For hands and fingers
“All kinds of craft activities from knitting and crochet to jigsaw puzzles, card games and Lego can help improve mobility. Holding arms flat and rotating the wrists to turn the palm up and down is also beneficial.”
For knees
“Before you get out of bed in the morning, sit up against your pillows with your legs out flat in front of you, then bring one heel up towards your bottom, then straighten your leg as much as you can and flex your foot. You need to do this with both legs, even if only one knee is affected.”
For hips
“Build on the exercise above by putting your hands around your knee when you bring your heel up towards your bottom and gently move it round in circles, first in one direction and then the other.”
For ankles
“When you’re lying in bed or sitting in a chair, try to draw a circle with your foot, making the circle as big as you can. Remember to do this both clockwise and anticlockwise.”
For feet
“When sitting in a chair, roll a tennis ball around underneath your bare feet. Really work on curling your toes over the ball to move it around, then spread them out wide. This is a great way to improve mobility in the feet.”

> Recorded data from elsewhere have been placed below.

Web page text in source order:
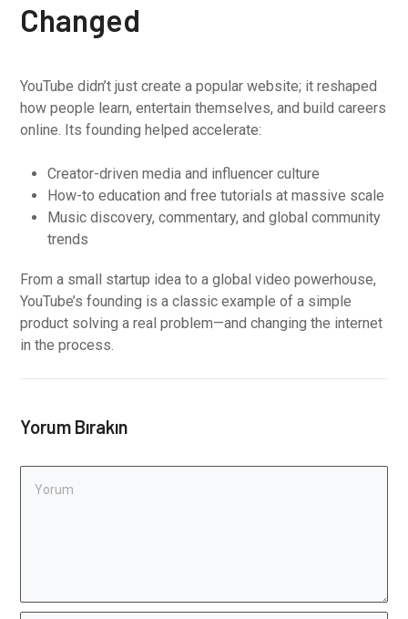
Changed
YouTube didn’t just create a popular website; it reshaped
how people learn, entertain themselves, and build careers
online. Its founding helped accelerate:
Creator-driven media and influencer culture
How-to education and free tutorials at massive scale
Music discovery, commentary, and global community
trends
From a small startup idea to a global video powerhouse,
YouTube’s founding is a classic example of a simple
product solving a real problem—and changing the internet
in the process.
Yorum Bırakın

Could other lifestyle changes help with my arthritis?
A healthy lifestyle can help to manage arthritis symptoms, so it’s important to pay attention to your diet and make sure you’re getting enough sleep. Research indicates that the Mediterranean diet, made up of fish, fresh fruit and vegetables, nuts, legumes, olive oil and avocados can have anti-inflammatory benefits, which reduces osteoarthritis pain.
“If you need to lose weight, avoid crash diets and choose a Mediterranean diet paying attention to portion size,” says David Vaux. “If you need to build strength, increase your protein intake as you need sufficient protein and healthy fats to build muscle.”

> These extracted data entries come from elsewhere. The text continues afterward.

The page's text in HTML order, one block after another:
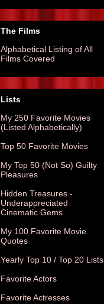
The Films
Alphabetical Listing of All
Films Covered
Lists
My 250 Favorite Movies
(Listed Alphabetically)
Top 50 Favorite Movies
My Top 50 (Not So) Guilty
Pleasures
Hidden Treasures -
Underappreciated
Cinematic Gems
My 100 Favorite Movie
Quotes
Yearly Top 10 / Top 20 Lists
Favorite Actors
Favorite Actresses
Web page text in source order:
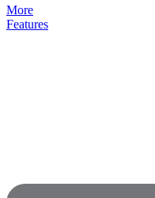
More
Features
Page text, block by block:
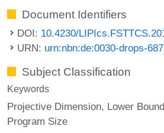
Document Identifiers
DOI: 10.4230/
URN: urn:nbn:de:0030-drops-
Subject Classification
Keywords
Projective Dimension Lower
Program Size

Finally, practise good sleep hygiene by keeping devices out of the bedroom, cutting back on caffeine and establishing a bedtime routine. “If you’re not rested and recovered you’re not going to respond to exercise,” explains David Vaux. “When you identify the lifestyle habits that work for your body, and stick to them with consistency, over time the benefits will accumulate and you will develop more strength, more stability, and profound improvements in pain sensitivity.”
What are the other types of arthritis?
Psoriatic arthritis
As well as joint stiffness and inflammation, this can cause a red, scaly rash called psoriasis. It’s more common in people who already have psoriasis, but it’s possible to have psoriatic arthritis with no skin symptoms.
Ankylosing spondylitis
An inflammatory condition that causes pain and swelling, mainly around the joints of the spine.
Gout
A painful type of inflammatory arthritis that causes sudden and severe joint pain, typically in the big toe. It’s caused by a buildup of uric acid in the body, which forms into crystals that are deposited inside the joint. It’s more common in men, and in post-menopausal women.
Cervical spondylitis
Also known as degenerative osteoarthritis, this causes pain and stiffness in the joints and bones in the neck.
Septic arthritis
This is a serious joint infection which occurs when bacteria get into a joint. It can happen as a complication of joint surgery.
Reactive arthritis
This causes joint pain and swelling which appears after an infection, usually food poisoning or a sexually-transmitted infection.
Secondary arthritis
This type of arthritis occurs after a previous joint injury.
Polymyalgia rheumatica
This is an age-related condition which is rare in people under the age of 50. It causes pain and inflammation in the muscles around the shoulders, neck and hips.